- **Exercise**: Nothing but the lines from the one containing "a plane for over..." through the last line of the records belongs in the answer, copied exactly and with the pictures left out.

Materials provided section start

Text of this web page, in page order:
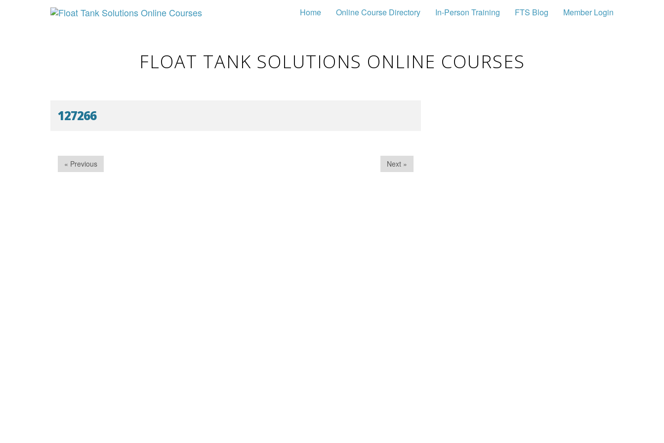
Home Online Course Directory In-Person Training FTS Blog Member Login
FLOAT TANK SOLUTIONS ONLINE COURSES
127266
« Previous Next »
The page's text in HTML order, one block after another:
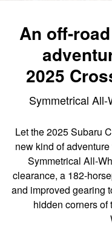
An off-
2025
Symmetrical
Let the 2025 Subaru
new kind of
Symmetrical All-
clearance, a 182-
and improved gearing
hidden corners of
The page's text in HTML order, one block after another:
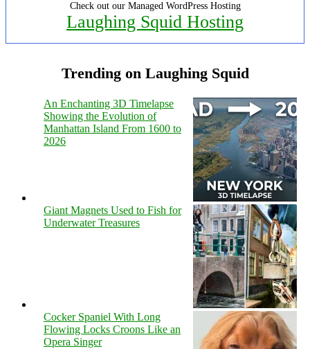
Check out our Managed WordPress Hosting
Laughing Squid Hosting
Trending on Laughing Squid
An Enchanting 3D Timelapse
Showing the Evolution of
Manhattan Island From 1600 to
2026
Giant Magnets Used to Fish for
Underwater Treasures
Cocker Spaniel With Long
Flowing Locks Croons Like an
Opera Singer
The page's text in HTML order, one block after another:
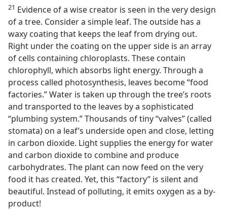
21 Evidence of a wise creator is seen in the very design
of a tree. Consider a simple leaf. The outside has a
waxy coating that keeps the leaf from drying out.
Right under the coating on the upper side is an array
of cells containing chloroplasts. These contain
chlorophyll, which absorbs light energy. Through a
process called photosynthesis, leaves become “food
factories.” Water is taken up through the tree’s roots
and transported to the leaves by a sophisticated
“plumbing system.” Thousands of tiny “valves” (called
stomata) on a leaf’s underside open and close, letting
in carbon dioxide. Light supplies the energy for water
and carbon dioxide to combine and produce
carbohydrates. The plant can now feed on the very
food it has created. Yet, this “factory” is silent and
beautiful. Instead of polluting, it emits oxygen as a by-
product!
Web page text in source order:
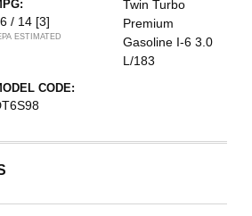
/ 14 [3]
ESTIMATED
Twin Turbo
Premium
Gasoline I-6 3.0
L/183
CODE:
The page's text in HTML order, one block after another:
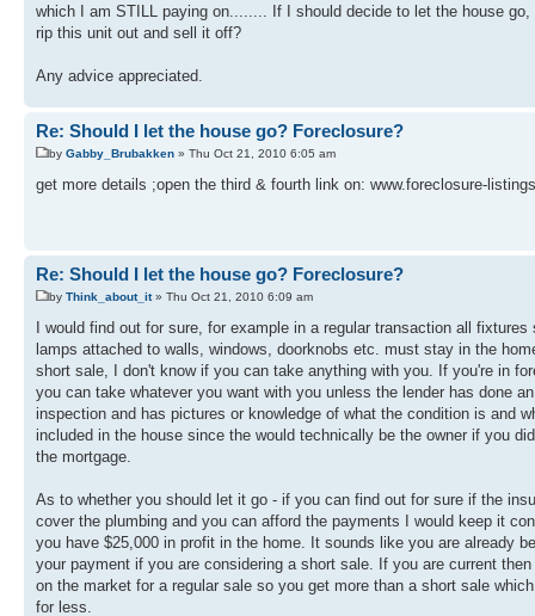
which I am STILL paying on........ If I should decide to let the house go,
rip this unit out and sell it off?
Any advice appreciated.
Re: Should I let the house go? Foreclosure?
by Gabby_Brubakken » Thu Oct 21, 2010 6:05 am
get more details ;open the third & fourth link on: www.foreclosure-
Re: Should I let the house go? Foreclosure?
by Think_about_it» Thu Oct 21, 2010 6:09 am
I would find out for sure, for example in a regular transaction all fixtures
lamps attached to walls, windows, doorknobs etc. must stay in the
short sale, I don't know if you can take anything with you. If you're in
you can take whatever you want with you unless the lender has done an
inspection and has pictures or knowledge of what the condition is and
included in the house since the would technically be the owner if you
the mortgage.
As to whether you should let it go - if you can find out for sure if the
cover the plumbing and you can afford the payments I would keep it
you have $25,000 in profit in the home. It sounds like you are already
your payment if you are considering a short sale. If you are current
on the market for a regular sale so you get more than a short sale
for less.
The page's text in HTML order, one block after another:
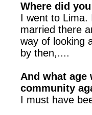
Where did
I went to Lima.
married there
way of looking
by then,....
And what age
community
I must have
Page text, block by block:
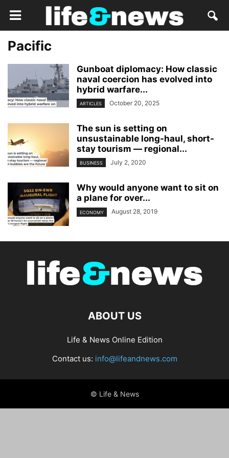
Pacific
Gunboat diplomacy: How classic
naval coercion has evolved into
hybrid warfare...
ARTICLES October 20, 2025
The sun is setting on
unsustainable long-haul, short-
stay tourism — regional...
BUSINESS July 2, 2020
Why would anyone want to sit on
a plane for over...
ECONOMY August 28, 2019
ABOUT US
Life & News Online Edition
Contact us: info@lifeandnews.com
© Life & News
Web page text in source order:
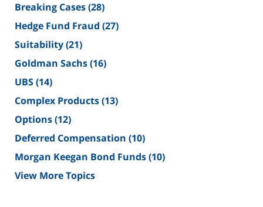
Breaking Cases(28)
Hedge Fund Fraud (27)
Suitability(21)
Goldman Sachs(16)
UBS(14)
Complex Products(13)
Options(12)
Deferred Compensation (10)
Morgan Keegan Bond Funds(10)
View More Topics
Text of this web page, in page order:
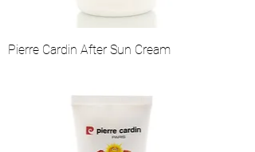
Pierre Cardin After Sun Cream
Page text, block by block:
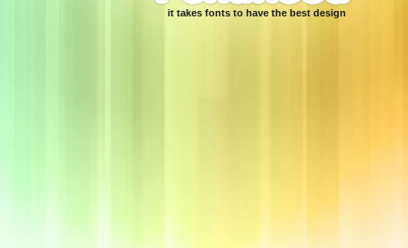
it takes fonts to have the best design

Materials provided section end

- **Your response**:
a plane for over...
ECONOMY August 28, 2019
ABOUT US
Life & News Online Edition
Contact us: info@lifeandnews.com
© Life & News
Web page text in source order:
Breaking Cases(28)
Hedge Fund Fraud (27)
Suitability(21)
Goldman Sachs(16)
UBS(14)
Complex Products(13)
Options(12)
Deferred Compensation (10)
Morgan Keegan Bond Funds(10)
View More Topics
Text of this web page, in page order:
Pierre Cardin After Sun Cream
Page text, block by block:
it takes fonts to have the best design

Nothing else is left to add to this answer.